## PROVIDED MATERIAL:
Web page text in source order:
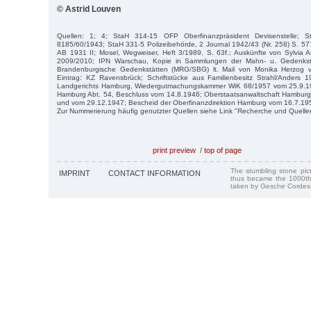
© Astrid Louven
Quellen: 1; 4; StaH 314-15 OFP Oberfinanzpräsident Devisenstelle;
8185/60/1943; StaH 331-5 Polizeibehörde, 2 Journal 1942/43 (Nr. 258) S.
AB 1931 II; Mosel, Wegweiser, Heft 3/1989, S. 63f.; Auskünfte von Sylvia
2009/2010; IPN Warschau, Kopie in Sammlungen der Mahn- u.
Brandenburgische Gedenkstätten (MRG/SBG) lt. Mail von Monika Herzog
Eintrag: KZ Ravensbrück; Schriftstücke aus Familienbesitz Strahl/Anders
Landgerichts Hamburg, Wiedergutmachungskammer WiK 68/1957 vom
Hamburg Abt. 54, Beschluss vom 14.8.1946; Oberstaatsanwaltschaft
und vom 29.12.1947; Bescheid der Oberfinanzdirektion Hamburg vom
Zur Nummerierung häufig genutzter Quellen siehe Link "Recherche und
print preview / top of page
IMPRINT CONTACT INFORMATION
The stumbling stone
thus became the
taken by Gesche
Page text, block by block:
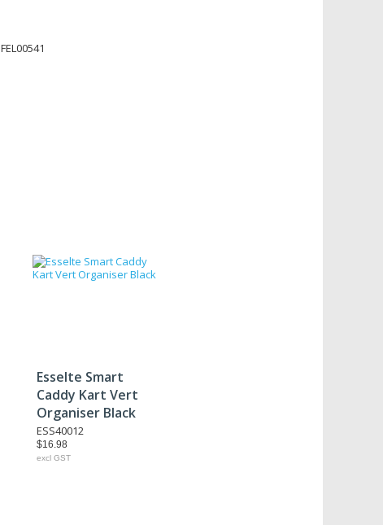
FEL00541
Esselte Smart
Caddy Kart Vert
Organiser Black
ESS40012
$16.98
excl GST
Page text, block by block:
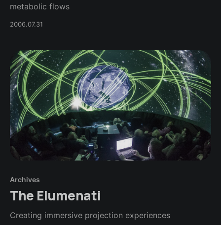
metabolic flows
2006.07.31
Archives
The Elumenati
Creating immersive projection experiences
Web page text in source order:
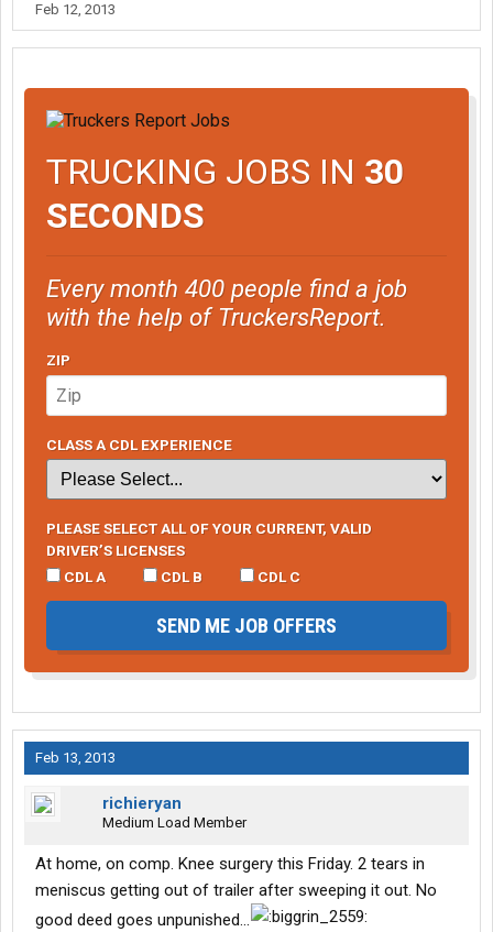
Feb 12, 2013
TRUCKING JOBS IN 30
SECONDS
Every month 400 people find a job
with the help of TruckersReport.
ZIP
CLASS A CDL EXPERIENCE
PLEASE SELECT ALL OF YOUR CURRENT, VALID
DRIVER’S LICENSES
CDL A
CDL B CDL C
SEND ME JOB OFFERS
Feb 13, 2013
richieryan
Medium Load Member
At home, on comp. Knee surgery this Friday. 2 tears in
meniscus getting out of trailer after sweeping it out. No
good deed goes unpunished...
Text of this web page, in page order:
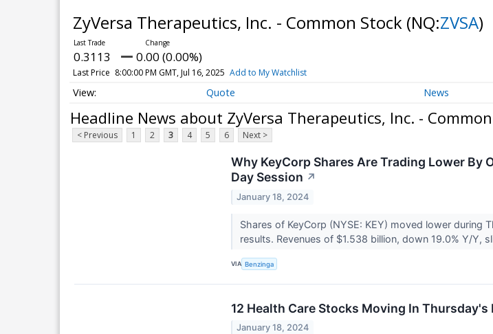
ZyVersa Therapeutics, Inc. - Common Stock (NQ:ZVSA)
0.3113 0.00 (0.00%)
Last Price 8:00:00 PM GMT, Jul 16, 2025 Add to My Watchlist
Quote News
Headline News about ZyVersa Therapeutics, Inc. -
< Previous 1 2 3 4 5 6 Next >
Why KeyCorp Shares Are Trading Lower By
Day Session ↗
January 18, 2024
Shares of KeyCorp (NYSE: KEY) moved lower
results. Revenues of $1.538 billion, down 19.0% Y/Y,
VIA Benzinga
12 Health Care Stocks Moving In Thursday's
January 18, 2024
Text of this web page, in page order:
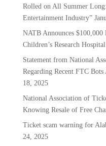
Rolled on All Summer
Entertainment Industry”
NATB Announces
Children’s Research Hospital
Statement from National
Regarding Recent FTC
18, 2025
National Association of
Knowing Resale of Free
Ticket scam warning for
24, 2025

## HOW TO COMPLETE THIS TASK:
Your answer should hold every line of the entries that contains the string "KeyCorp".

## SOLUTION TO THIS TASK:
Why KeyCorp Shares Are Trading Lower By
Shares of KeyCorp (NYSE: KEY) moved lower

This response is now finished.